Rev. Bras. Saúde Mater. Infant. (Online) ; 21(4): 1035-1043, Oct.-Dec. 2021. tab, graf
Article in English | LILACS | ID: biblio-1360722

ABSTRACT

Abstract Objectives: to evaluate the nutritional status of iodine in pregnant adolescents, taking into account the increase in the demand for iodine during pregnancy and the absence of iodization strategies for this population. Methods: cross-sectional study conducted with 62 pregnant and 71 non-pregnant adolescents assisted in primary care. The nutritional status of iodine was determined by urinary samples. The iodine concentration in the consumed culinary salt was also evaluated. For the comparative analyses of categorical variables, the Chi-square test was used and for the continuous variables, the Kruskal-Wallis test, considering a 95% confidence interval (CI) and significance level of 5%. Results: the mean iodine concentration in household salt was 25.1 mg/kg (CI95%= 11.1-67.5 mg/kg), with higher mean content in culinary salt in the group of pregnant women (p<0.028). Regarding the nutritional status of iodine, 71% of pregnant adolescents were deficient and 29% iodine-sufficient, with significant difference when compared to 38% of deficiency and 62% of sufficiency in the control group (p<0.001).
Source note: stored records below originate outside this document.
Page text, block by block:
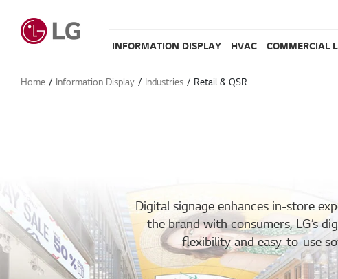
INFORMATION DISPLAY HVAC COMMERCIAL
Home Information Display Industries Retail & QSR​
Digital signage enhances in-store
the brand with consumers, LG’s
flexibility and easy-to-use
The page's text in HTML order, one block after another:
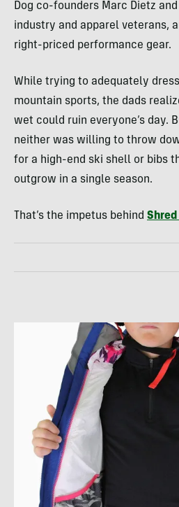
Dog co-founders Marc Dietz
industry and apparel veterans,
right-priced performance gear.
While trying to adequately
mountain sports, the dads
wet could ruin everyone’s day.
neither was willing to throw
for a high-end ski shell or bibs
outgrow in a single season.
That’s the impetus behind Shred
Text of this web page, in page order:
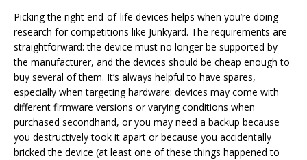
Picking the right end-of-life devices helps when you’re doing
research for competitions like Junkyard. The requirements are
straightforward: the device must no longer be supported by
the manufacturer, and the devices should be cheap enough to
buy several of them. It’s always helpful to have spares,
especially when targeting hardware: devices may come with
different firmware versions or varying conditions when
purchased secondhand, or you may need a backup because
you destructively took it apart or because you accidentally
bricked the device (at least one of these things happened to
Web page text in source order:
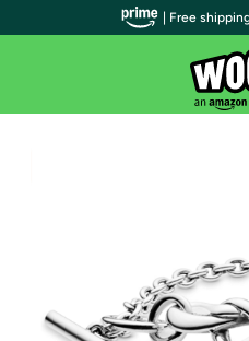
| Free
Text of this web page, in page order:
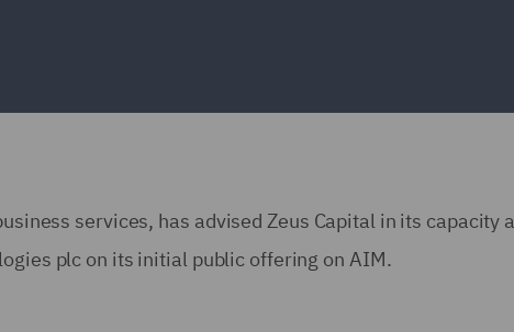
services, has advised Zeus Capital in its capacity
plc on its initial public offering on AIM.
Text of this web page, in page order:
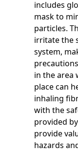
includes
mask to
particles.
irritate the
system,
in the area
place can
inhaling
with the
provided
provide
hazards
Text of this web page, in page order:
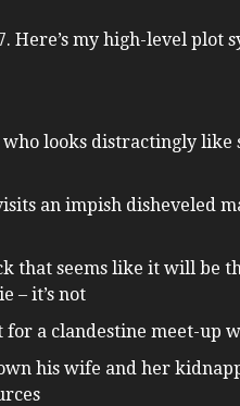
Here’s my high-level plot
looks distractingly like
an impish disheveled
that seems like it will be
– it’s not
for a clandestine meet-up
his wife and her
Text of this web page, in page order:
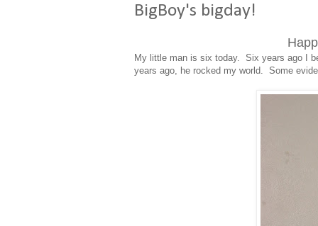
BigBoy's bigday!
My little man is six today. Six years ago I
years ago, he rocked my world. Some
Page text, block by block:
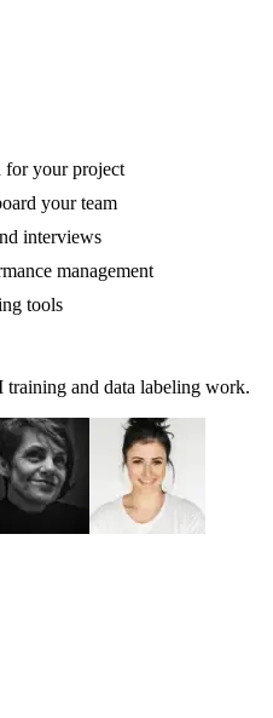
for your project
your team
interviews
management
tools
and data labeling work.
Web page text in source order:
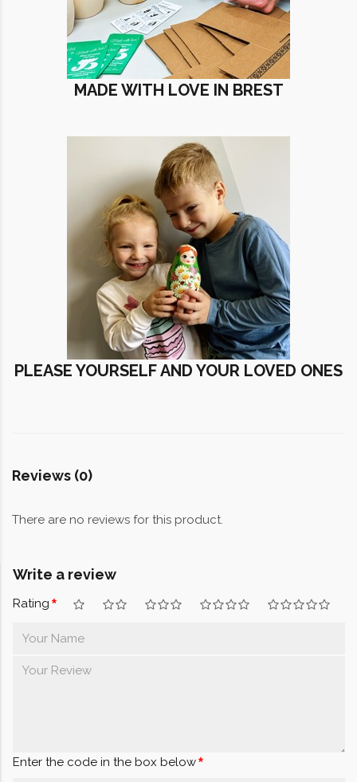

Conclusions: there was an iodic deficiency among pregnant adolescents, even in the face of higher concentrations of iode in household salt, exposing a paradox between higher consumption and lower sufficiency in this group. Thus, it is suggested to consider iodine supplementation during pregnancy, seeking to minimize the effects of this deficiency on maternal and child health.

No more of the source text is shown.